Task goal – Please reproduce, exactly and in full, the lines from the one containing "is contingent in" to the end of the material below.

Extracted data –
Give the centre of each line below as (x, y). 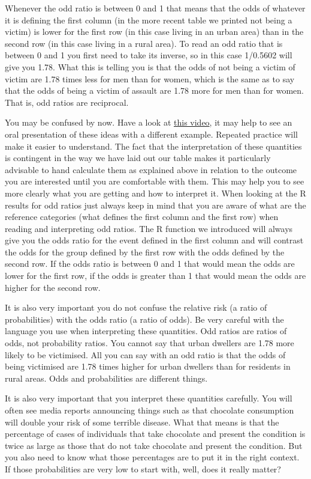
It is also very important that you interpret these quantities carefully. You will (149, 398)
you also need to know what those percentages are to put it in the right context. (152, 457)
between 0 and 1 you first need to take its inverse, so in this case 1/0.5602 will (149, 55)
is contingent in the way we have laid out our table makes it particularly (138, 158)
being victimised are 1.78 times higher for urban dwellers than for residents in (148, 366)
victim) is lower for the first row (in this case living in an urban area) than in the (154, 32)
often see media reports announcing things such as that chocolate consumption (150, 410)
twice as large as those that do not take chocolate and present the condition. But (154, 445)

Solution for this exercise –
is contingent in the way we have laid out our table makes it particularly (138, 158)
being victimised are 1.78 times higher for urban dwellers than for residents in (148, 366)
victim) is lower for the first row (in this case living in an urban area) than in the (154, 32)
often see media reports announcing things such as that chocolate consumption (150, 410)
twice as large as those that do not take chocolate and present the condition. But (154, 445)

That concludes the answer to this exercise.